Near the end of 1995 a spokesman for China’s Foreign Ministry said that the child, whom Beijing had earlier described as a “dog drowner,” “is where he is supposed to be,” and insisted that “the Chinese government does not know the address of every one of its citizens.” The authorities still decline to disclose his whereabouts, but insist he is well and that they are shielding him from kidnapping by Tibetan exiles. The Dalai Lama told me that he has no idea where he is.

In Beijing’s view the Dalai Lama’s appointment of Gendun Choekyi Nyima broke a two-centuries-old agreement—disputed by Tibetans—whereby Beijing must approve the designation of new Panchen Lamas. If this were true, it would be a fundamental proof of Beijing’s claim that Tibet has been a part of China for at least 250 years. The Chinese authorities in Tibet issued a statement blaming the Dalai Lama’s “crimes of undermining the work related to the reincarnation of the Panchen in violation of historical convention…and the crimes of the former persons of the Tashilhunpo Lamasery….” The People’s Daily, the Party’s newspaper, in language odd for the mouthpiece of a thoroughly antireligious regime, described the dispute as “a political struggle with the Dalai Lama in the search for a verification of the reincarnation.”

In November 1995 Beijing presided over its own ritual to choose a boy as Panchen Lama and issued an extraordinary document describing the mysterious events and signs surrounding his birth and infancy that proved he was the genuine incarnation.

Early in the following year, Beijing’s choice, the six-year-old Gyaltsen Norbu, was introduced to President Jiang Zemin.
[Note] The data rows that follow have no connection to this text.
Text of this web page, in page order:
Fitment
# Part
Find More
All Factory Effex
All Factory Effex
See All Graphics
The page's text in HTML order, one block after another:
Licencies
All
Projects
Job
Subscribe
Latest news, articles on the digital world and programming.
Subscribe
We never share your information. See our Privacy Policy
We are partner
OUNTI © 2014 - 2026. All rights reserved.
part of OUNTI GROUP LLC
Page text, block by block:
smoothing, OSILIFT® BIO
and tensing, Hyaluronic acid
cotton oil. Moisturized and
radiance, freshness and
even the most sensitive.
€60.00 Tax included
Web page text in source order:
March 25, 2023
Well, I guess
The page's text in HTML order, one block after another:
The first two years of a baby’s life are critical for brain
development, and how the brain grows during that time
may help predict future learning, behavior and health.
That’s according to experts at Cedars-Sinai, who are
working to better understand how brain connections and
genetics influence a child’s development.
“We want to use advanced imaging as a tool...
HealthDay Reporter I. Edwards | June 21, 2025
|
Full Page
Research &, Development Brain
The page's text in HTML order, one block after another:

After receiving a ceremonial scarf from the child, President Jiang instructed him to “uphold the leadership of the Party, have a deep love for the nation, for the people, and for socialism.” The boy responded, “I thank the Party’s Central Committee and President Jiang. I will certainly study hard and become a patriotic and religious living Buddha.”
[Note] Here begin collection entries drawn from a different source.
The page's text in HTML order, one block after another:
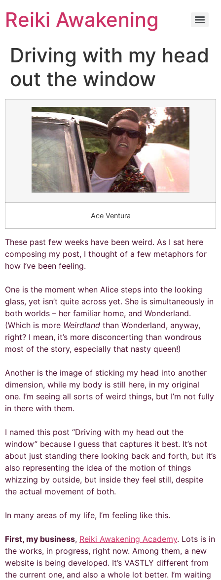
Reiki Awakening
Driving with my head
out the window
Ace Ventura
These past few weeks have been weird. As I sat here
composing my post, I thought of a few metaphors for
how I’ve been feeling.
One is the moment when Alice steps into the looking
glass, yet isn’t quite across yet. She is simultaneously in
both worlds – her familiar home, and Wonderland.
(Which is more Weirdland than Wonderland, anyway,
right? I mean, it’s more disconcerting than wondrous
most of the story, especially that nasty queen!)
Another is the image of sticking my head into another
dimension, while my body is still here, in my original
one. I’m seeing all sorts of weird things, but I’m not fully
in there with them.
I named this post “Driving with my head out the
window” because I guess that captures it best. It’s not
about just standing there looking back and forth, but it’s
also representing the idea of the motion of things
whizzing by outside, but inside they feel still, despite
the actual movement of both.
In many areas of my life, I’m feeling like this.
First, my business, Reiki Awakening Academy. Lots is in
the works, in progress, right now. Among them, a new
website is being developed. It’s VASTLY different from
the current one, and also a whole lot better. I’m waiting

The implications of this incarnation-switch are plain to the Dalai Lama. “If I passed away,” he told me, “the Tibetan people would want a Dalai Lama. But I have made clear that the next Dalai Lama will be born in a free country. I think the Tibetans will accept that—and they won’t accept a boy chosen by the Chinese.”

* * *

The search for a new Dalai Lama is an arcane matter. The thirteenth died in 1933, and his successor was identified in 1937 in a peasant village remote from Lhasa.1 Monks scoured Tibet, spurred on, it was said, by telltale signs on lake surfaces and in the clouds. A short list of possible small boys in various quarters of Tibet was drawn up. The search committee, composed of very senior monks disguised so that prospective parents would not know them, showed each small boy several ordinary objects—the dead Dalai Lama’s spectacles, pencil, and so on—jumbled up with other things. The true incarnation had to select only the correct objects, say things which reminded the committee of his predecessor, and possess certain physical characteristics such as long ear lobes and markings like “tiger-stripes” on his thighs.

Because the search for a successor is so difficult I was struck by the Dalai Lama’s statement that his successor would be “born in a free country.” This appeared to open him to a charge of political manipulation similar to those leveled at the Chinese for “discovering” their handpicked Panchen. But although he was plainly firing a shot over Beijing’s bow, Tibetan religious doctrine is clear on this matter: some high lamas, themselves incarnations, can choose the place and time of their deaths and the whereabouts of their successors; sometimes they leave letters and hints about where their incarnations may be found. For the Dalai Lama, a “free” country means a place whose people are free to practice Buddhism.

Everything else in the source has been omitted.